= Thomas Mather (politician) =

American Politician

Thomas Mather (1795-1853) was an American politician in Illinois who served in the Illinois House of Representatives and the Illinois Senate.

==Biography==
Thomas Mather was born April 24, 1795, in Hartford County, Connecticut. He is a direct descendant of the Puritan migrant Increase Mather and his son, Cotton Mather, the influential minister and clergyman. After time in New York, he arrived in southern Illinois around 1820. He was active in business in Kaskaskia, Illinois and helped lay out the town of Chester, Illinois. He was elected to the Illinois House of Representatives from Randolph County, Illinois. After serving in the Illinois House during the Second and Third General Assemblies, he was elected Speaker of the Fourth General Assembly on November 15, 1824. He was a fierce opponent of slavery and bitterly fought the call for a pro-slavery constitutional convention in 1824. He resigned shortly after to accept a position to locate a military road from Independence, Missouri, to Santa Fe, New Mexico. He served another House term in the Sixth General Assembly. He was then elected to the Illinois Senate for the Eighth and Ninth General Assemblies.
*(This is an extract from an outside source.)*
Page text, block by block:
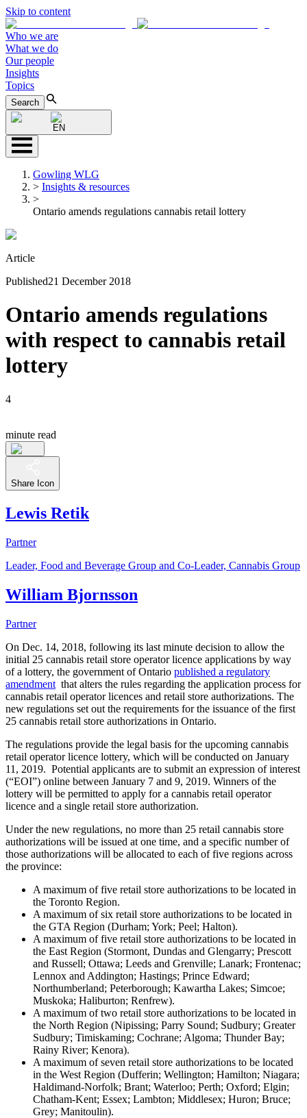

On May 11, 1835, Mather resigned from the Senate to take the role of President at the recently chartered State Bank of Illinois. He remained involved in social causes including the hosting of Dorothea Dix when she came to Illinois to persuade the legislature to build a hospital for the mentally ill. His interest in higher education led him to serve as a trustee of Illinois College in Jacksonville, Illinois, and to give generous financial support to that and other institutions of learning.

Mather died on a visit to Philadelphia on March 28, 1853. After his death, Mather's widow sold their Springfield house property to the State of Illinois, which converted the land into a portion of the present capitol grounds.